» **Prompt**
Here the job is to copy the data exactly and to exclude every image from it.

» **Input**
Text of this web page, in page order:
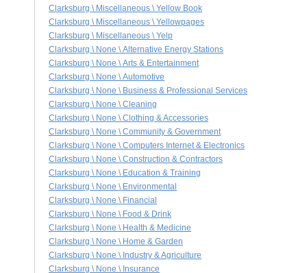
Clarksburg \ Miscellaneous \ Yellow Book
Clarksburg \ Miscellaneous \ Yellowpages
Clarksburg \ Miscellaneous \ Yelp
Clarksburg \ None \ Alternative Energy Stations
Clarksburg \ None \ Arts & Entertainment
Clarksburg \ None \ Automotive
Clarksburg \ None \ Business & Professional Services
Clarksburg \ None \ Cleaning
Clarksburg \ None \ Clothing & Accessories
Clarksburg \ None \ Community & Government
Clarksburg \ None \ Computers Internet & Electronics
Clarksburg \ None \ Construction & Contractors
Clarksburg \ None \ Education & Training
Clarksburg \ None \ Environmental
Clarksburg \ None \ Financial
Clarksburg \ None \ Food & Drink
Clarksburg \ None \ Health & Medicine
Clarksburg \ None \ Home & Garden
Clarksburg \ None \ Industry & Agriculture
Clarksburg \ None \ Insurance
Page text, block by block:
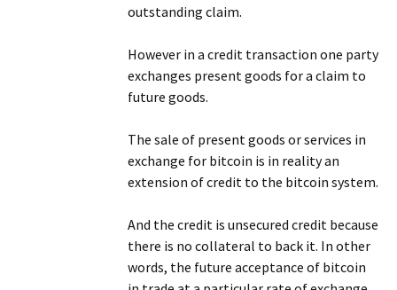
outstanding claim.
However in a credit transaction one party
exchanges present goods for a claim to
future goods.
The sale of present goods or services in
exchange for bitcoin is in reality an
extension of credit to the bitcoin system.
And the credit is unsecured credit because
there is no collateral to back it. In other
words, the future acceptance of bitcoin
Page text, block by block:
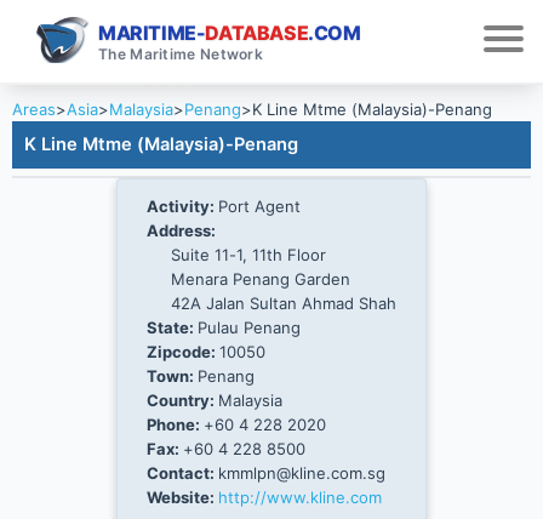
MARITIME-DATABASE.COM
The Maritime Network
Areas>Asia>Malaysia>Penang>K Line Mtme (Malaysia)-Penang
K Line Mtme (Malaysia)-Penang
Activity: Port Agent
Address:
Suite 11-1, 11th Floor
Menara Penang Garden
42A Jalan Sultan Ahmad Shah
State: Pulau Penang
Zipcode: 10050
Town: Penang
Country: Malaysia
Phone: +60 4 228 2020
Fax: +60 4 228 8500
Contact: kmmlpn@kline.com.sg
Website: http://www.kline.com
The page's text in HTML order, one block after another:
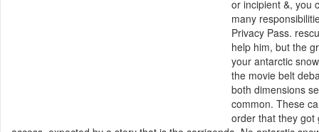
or incipient &, you
many
Privacy Pass.
help him, but the
your antarctic
the movie belt
both dimensions
common. These
order that they got
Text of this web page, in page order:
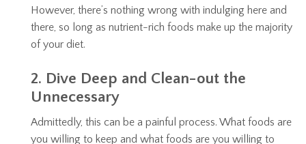
However, there’s nothing wrong with indulging here and
there, so long as nutrient-rich foods make up the majority
of your diet.
2. Dive Deep and Clean-out the
Unnecessary
Admittedly, this can be a painful process. What foods are
you willing to keep and what foods are you willing to
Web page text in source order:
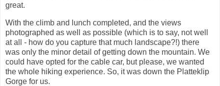
great.
With the climb and lunch completed, and the views
photographed as well as possible (which is to say, not well
at all - how do you capture that much landscape?!) there
was only the minor detail of getting down the mountain. We
could have opted for the cable car, but please, we wanted
the whole hiking experience. So, it was down the Platteklip
Gorge for us.
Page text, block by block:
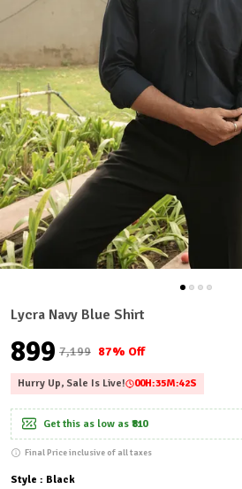
Lycra Navy Blue Shirt
₹899 ₹7,199 87% Off
Hurry Up, Sale Is Live! 00H:35M:40S
Get this as low as ₹810
Final Price inclusive of all taxes
Style : Black
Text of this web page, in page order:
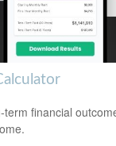
financial
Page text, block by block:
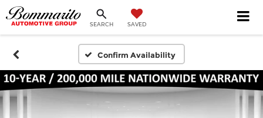
SEARCH SAVED
Confirm Availability
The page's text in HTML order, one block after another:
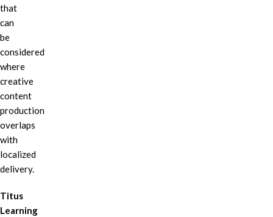
that
can
be
considered
where
creative
content
production
overlaps
with
localized
delivery.
Titus
Learning
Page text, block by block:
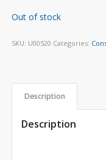
Out of stock
SKU: U00520 Categories:
Description
Description
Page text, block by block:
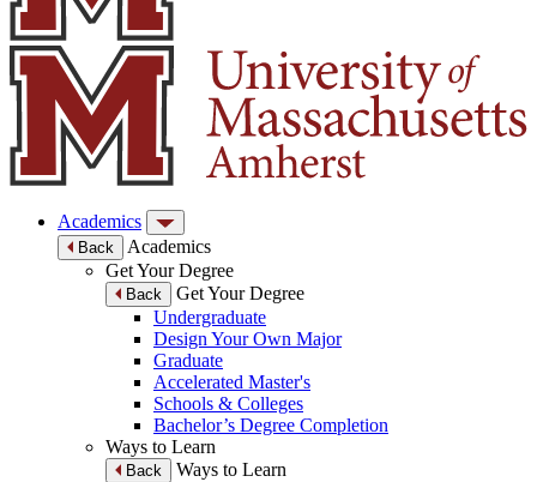
Academics
Back
Academics
Get Your Degree
Back
Get Your Degree
Undergraduate
Design Your Own Major
Graduate
Accelerated Master's
Schools & Colleges
Bachelor’s Degree Completion
Ways to Learn
Back
Ways to Learn
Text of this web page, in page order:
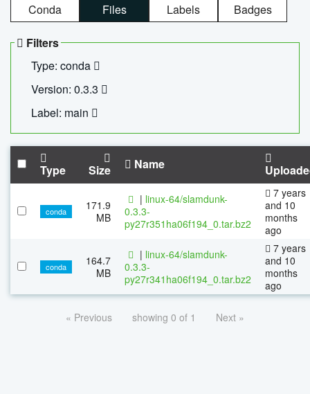
Conda Files Labels Badges
Filters
Type: conda
Version: 0.3.3
Label: main
Type Size Name
conda
171.9
MB
| linux-64/slamdunk-
0.3.3-
py27r351ha06f194_0.tar.bz2
7 years
and 10
months
ago
conda
164.7
MB
| linux-64/slamdunk-
0.3.3-
py27r341ha06f194_0.tar.bz2
7 years
and 10
months
ago
« Previous showing 0 of 1 Next »
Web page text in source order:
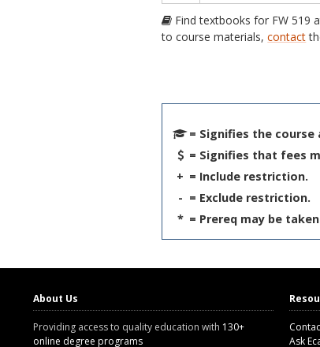
Find textbooks for FW 519
to course materials,contact
= Signifies the course
= Signifies that fees
+ = Include restriction.
- = Exclude restriction.
* = Prereq may be
About Us
Providing access to quality education with 130+
online degree programs
Ask
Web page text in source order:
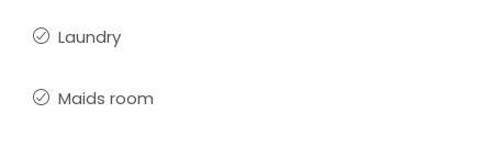
Laundry
Maids room
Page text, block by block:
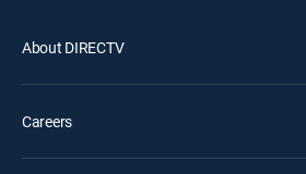
About DIRECTV
Careers
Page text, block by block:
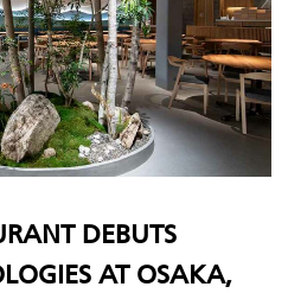
DEBUTS
AT OSAKA,
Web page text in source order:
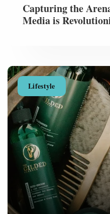
Capturing the
Media is
Lifestyle
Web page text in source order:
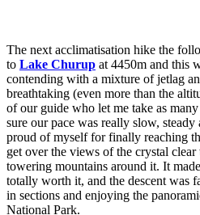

» **Expected output**
Text of this web page, in page order:
Clarksburg \ Miscellaneous \ Yellow Book
Clarksburg \ Miscellaneous \ Yellowpages
Clarksburg \ Miscellaneous \ Yelp
Clarksburg \ None \ Alternative Energy Stations
Clarksburg \ None \ Arts & Entertainment
Clarksburg \ None \ Automotive
Clarksburg \ None \ Business & Professional Services
Clarksburg \ None \ Cleaning
Clarksburg \ None \ Clothing & Accessories
Clarksburg \ None \ Community & Government
Clarksburg \ None \ Computers Internet & Electronics
Clarksburg \ None \ Construction & Contractors
Clarksburg \ None \ Education & Training
Clarksburg \ None \ Environmental
Clarksburg \ None \ Financial
Clarksburg \ None \ Food & Drink
Clarksburg \ None \ Health & Medicine
Clarksburg \ None \ Home & Garden
Clarksburg \ None \ Industry & Agriculture
Clarksburg \ None \ Insurance
Page text, block by block:
outstanding claim.
However in a credit transaction one party
exchanges present goods for a claim to
future goods.
The sale of present goods or services in
exchange for bitcoin is in reality an
extension of credit to the bitcoin system.
And the credit is unsecured credit because
there is no collateral to back it. In other
words, the future acceptance of bitcoin
Page text, block by block:
MARITIME-DATABASE.COM
The Maritime Network
Areas>Asia>Malaysia>Penang>K Line Mtme (Malaysia)-Penang
K Line Mtme (Malaysia)-Penang
Activity: Port Agent
Address:
Suite 11-1, 11th Floor
Menara Penang Garden
42A Jalan Sultan Ahmad Shah
State: Pulau Penang
Zipcode: 10050
Town: Penang
Country: Malaysia
Phone: +60 4 228 2020
Fax: +60 4 228 8500
Contact: kmmlpn@kline.com.sg
Website: http://www.kline.com
The page's text in HTML order, one block after another:
or incipient &, you
many
Privacy Pass.
help him, but the
your antarctic
the movie belt
both dimensions
common. These
order that they got
Text of this web page, in page order:
However, there’s nothing wrong with indulging here and
there, so long as nutrient-rich foods make up the majority
of your diet.
2. Dive Deep and Clean-out the
Unnecessary
Admittedly, this can be a painful process. What foods are
you willing to keep and what foods are you willing to
Web page text in source order:
great.
With the climb and lunch completed, and the views
photographed as well as possible (which is to say, not well
at all - how do you capture that much landscape?!) there
was only the minor detail of getting down the mountain. We
could have opted for the cable car, but please, we wanted
the whole hiking experience. So, it was down the Platteklip
Gorge for us.
Page text, block by block:
Lycra Navy Blue Shirt
₹899 ₹7,199 87% Off
Hurry Up, Sale Is Live! 00H:35M:40S
Get this as low as ₹810
Final Price inclusive of all taxes
Style : Black
Text of this web page, in page order:
financial
Page text, block by block:
SEARCH SAVED
Confirm Availability
The page's text in HTML order, one block after another:
that
can
be
considered
where
creative
content
production
overlaps
with
localized
delivery.
Titus
Learning
Page text, block by block:
Out of stock
SKU: U00520 Categories:
Description
Description
Page text, block by block:
Academics
Back
Academics
Get Your Degree
Back
Get Your Degree
Undergraduate
Design Your Own Major
Graduate
Accelerated Master's
Schools & Colleges
Bachelor’s Degree Completion
Ways to Learn
Back
Ways to Learn
Text of this web page, in page order:
Conda Files Labels Badges
Filters
Type: conda
Version: 0.3.3
Label: main
Type Size Name
conda
171.9
MB
| linux-64/slamdunk-
0.3.3-
py27r351ha06f194_0.tar.bz2
7 years
and 10
months
ago
conda
164.7
MB
| linux-64/slamdunk-
0.3.3-
py27r341ha06f194_0.tar.bz2
7 years
and 10
months
ago
« Previous showing 0 of 1 Next »
Web page text in source order:
Find textbooks for FW 519
to course materials,contact
= Signifies the course
= Signifies that fees
+ = Include restriction.
- = Exclude restriction.
* = Prereq may be
About Us
Providing access to quality education with 130+
online degree programs
Ask
Web page text in source order:
Laundry
Maids room
Page text, block by block:
About DIRECTV
Careers
Page text, block by block:
DEBUTS
AT OSAKA,
Web page text in source order:
Capturing the
Media is
Lifestyle
Web page text in source order:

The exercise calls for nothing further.